Authored by epriestley on Apr 25 2018, 2:33 PM.

Details

Reviewers

amckinley

Maniphest Tasks

T13130: Plans: 2018 Week 17/18 Bonus Content

Commits

rARCbcab677a7a8c: Restructure base85 unit tests to support inlining and multiple encoding pathways

Summary

Ref T13130. I want to take a crack at improving performance here, but two possible approaches (inlining the actual encoding; using integers if they're big enough) aren't easy to test right now.

Restructure the tests so they can support these kinds of refactoring.

The "32bit" and "64bit" modes currently do the same thing, but I expect to introduce introduce separate encoding pathways in a future change, if the profiler says it actually helps.

(I'll hold this and everything that comes after it until I make meaningful performance improvements.)

Test Plan

Ran arc unit, got passes on tests.

Diff Detail

Repository

rARC Arcanist

Lint

Lint Not Applicable

Unit

Tests Not Applicable

Event Timeline

epriestley created this revision.Apr 25 2018, 2:33 PM

Harbormaster completed remote builds in B20229: Diff 46420.Apr 25 2018, 2:33 PM

epriestley requested review of this revision.Apr 25 2018, 2:33 PM

epriestley mentioned this in D19408: Slightly improve base85 performance for 64-bit systems.Apr 25 2018, 4:30 PM

epriestley mentioned this in T2312: Modifying PHP.Apr 25 2018, 4:31 PM

Why do all the lines in the expect files start with z now?

src/parser/__tests__/ArcanistBundleTestCase.php
957	My kingdom for an #IFDEF! I googled for a second, and I'm shocked to learn that this is apparently the standard way to detect a 64-bit OS ¯\_(ツ)_/¯

This revision is now accepted and ready to land.Apr 25 2018, 4:57 PM

The "z" just means "this line has 52 more bytes encoded on it". If you look carefully, the last lines in the file actually have a different marker, meaning "this line has (some specific number of bytes smaller than 52) on it" (e.g., "y" = 51, "x" = 50, something like that).

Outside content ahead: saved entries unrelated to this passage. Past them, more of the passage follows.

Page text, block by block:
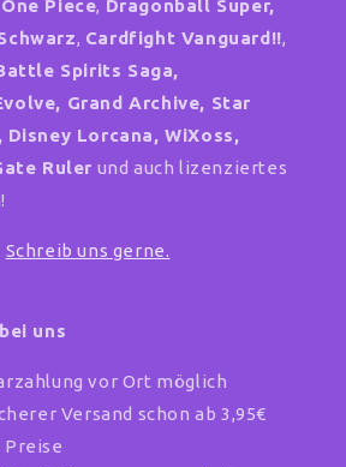
One Piece, Dragonball Super,
, Cardfight Vanguard!!,
Spirits Saga,
Grand Archive, Star
Disney Lorcana, WiXoss,
Ruler und auch lizenziertes
Schreib uns gerne.
uns
vor Ort möglich
Versand schon ab 3,95€
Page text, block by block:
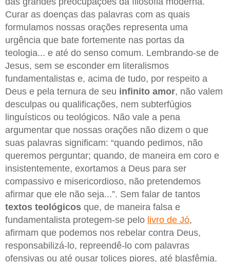
Curar as doenças das palavras com as quais
formulamos nossas orações representa uma
urgência que bate fortemente nas portas da
teologia... e até do senso comum. Lembrando-se de
Jesus, sem se esconder em literalismos
fundamentalistas e, acima de tudo, por respeito a
Deus e pela ternura de seu infinito amor, não valem
desculpas ou qualificações, nem subterfúgios
linguísticos ou teológicos. Não vale a pena
argumentar que nossas orações não dizem o que
suas palavras significam: “quando pedimos, não
queremos perguntar; quando, de maneira em coro e
insistentemente, exortamos a Deus para ser
compassivo e misericordioso, não pretendemos
afirmar que ele não seja...”. Sem falar de tantos
textos teológicos que, de maneira falsa e
fundamentalista protegem-se pelo livro de Jó,
afirmam que podemos nos rebelar contra Deus,
responsabilizá-lo, repreendê-lo com palavras
ofensivas ou até ousar tolices piores, até blasfêmia.
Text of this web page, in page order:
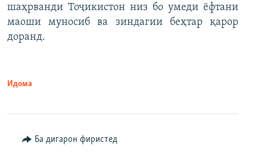
шаҳрванди Тоҷикистон низ бо умеди ёфтани
маоши муносиб ва зиндагии беҳтар қарор
доранд.
Идома
Ба дигарон фиристед
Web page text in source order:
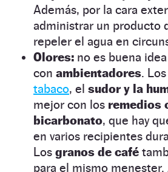
Además, por la cara
administrar un producto
repeler el agua en
Olores: no es buena
con ambientadores.
tabaco, el sudor y la
mejor con los remedios
bicarbonato, que hay
en varios recipientes
Los granos de café
para el mismo
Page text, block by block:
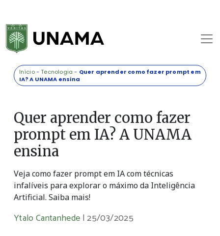
Início-Tecnologia - Quer aprender como fazer prompt em
IA? A UNAMA ensina
Quer aprender como fazer
prompt em IA? A UNAMA
ensina
Veja como fazer prompt em IA com técnicas
infalíveis para explorar o máximo da Inteligência
Artificial. Saiba mais!
Ytalo Cantanhede |25/03/2025

The reason it needs this is that it always produces output in 5-byte chunks, so the output for these inputs is exactly the same:

X<eof>
X\0<eof>
X\0\0<eof>
X\0\0\0<eof>

Say that output is "ABCDE". The encoder will produce something like this:

X<eof>       -> aABCDE
X\0<eof>     -> bABCDE
X\0\0<eof>   -> cABCDE
X\0\0\0<eof> -> dABCDE

The "number of bytes on this line" marker lets the decoder later figure out how many trailing NULL bytes it needs to stick on the end. This is a bit simplified, but I think it's roughly what's going on. The "z" thing is also maybe kind of a checksum to help tell if the file got damaged in transit?

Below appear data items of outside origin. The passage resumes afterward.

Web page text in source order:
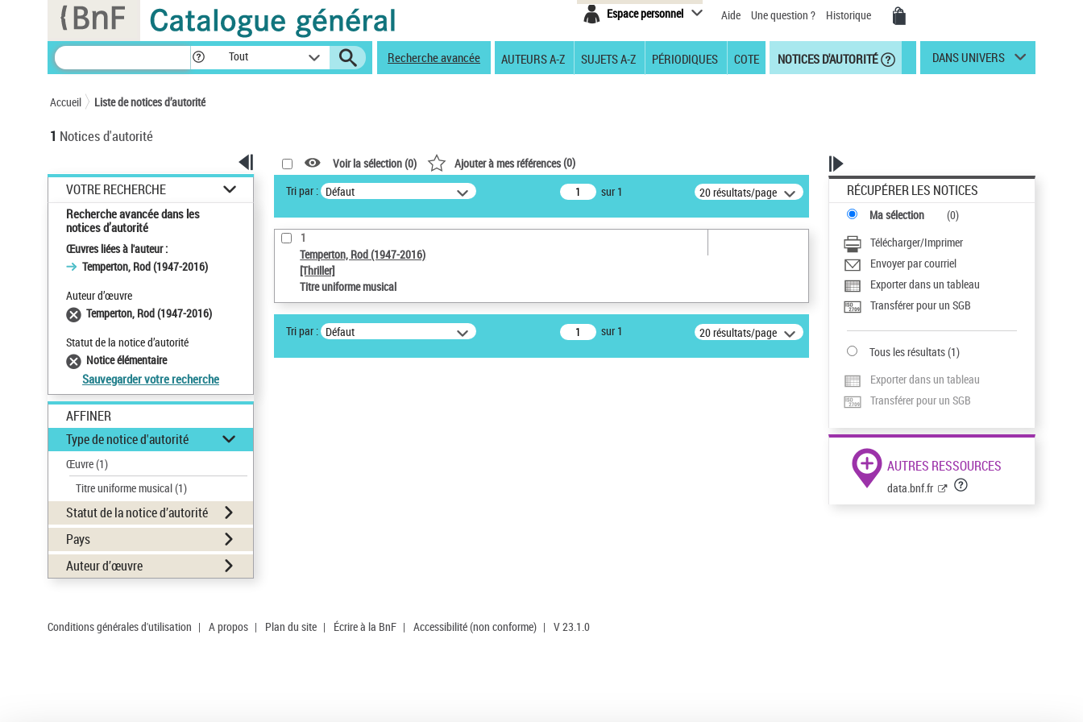
Espace personnel Aide Une question ? Historique
Tout Recherche avancée AUTEURS A-Z SUJETS A-Z PÉRIODIQUES COTE NOTICES D'AUTORITÉ DANS UNIVERS
Accueil Liste de notices d’autorité
1 Notices d'autorité
VOTRE RECHERCHE
Recherche avancée dans les
notices d’autorité
Œuvres liées à l'auteur :
Temperton, Rod (1947-2016)
Auteur d’œuvre
Temperton, Rod (1947-2016)
Statut de la notice d’autorité
Notice élémentaire
Sauvegarder votre recherche
AFFINER
Type de notice d'autorité
Œuvre(1)
Titre uniforme musical(1)
Statut de la notice d’autorité
Pays
Auteur d’œuvre
Voir la sélection (0) Ajouter à mes références(0)
Tri par : Défaut sur 1 20 résultats/page
1
Temperton, Rod (1947-2016)
[Thriller]
Titre uniforme musical
Tri par : Défaut sur 1 20 résultats/page
RÉCUPÉRER LES NOTICES
Ma sélection (0)
Télécharger/Imprimer
Envoyer par courriel
Exporter dans un tableau
Transférer pour un SGB
Tous les résultats(1)
Exporter dans un tableau
Transférer pour un SGB
AUTRES RESSOURCES
data.bnf.fr
Conditions générales d'utilisation | A propos | Plan du site | Écrire à la BnF | Accessibilité (non conforme) | V 23.1.0
Panneau de gestion des cookies

Before, we were just testing base85($data), but now we're testing kind-of-format-as-a-git-patch(base85($data)) so that I can inline base85() later.

The behavior of kind-of-format-as-a-git-patch(...) is to break the data into 52-character lines, encode them, then stick "z" in front of each of them (if the line has 52 bytes worth of data) or some other character (if it has fewer), so that's why the new stuff is line-wrapped and has a bunch of "z". The actual text should otherwise be the same.

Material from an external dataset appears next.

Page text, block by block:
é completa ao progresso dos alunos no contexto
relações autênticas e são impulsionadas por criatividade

src/parser/__tests__/ArcanistBundleTestCase.php
957	We could do something like `define('IS_64_BIT', PHP_INT_SIZE >= 8);` but I'm hesitant to start using `define()` for anything. Or we could do something like `phutil_is_64bit()`, but I think we only do this in ~4 places (two here, two around newsfeed?) and it seems unlikely to break.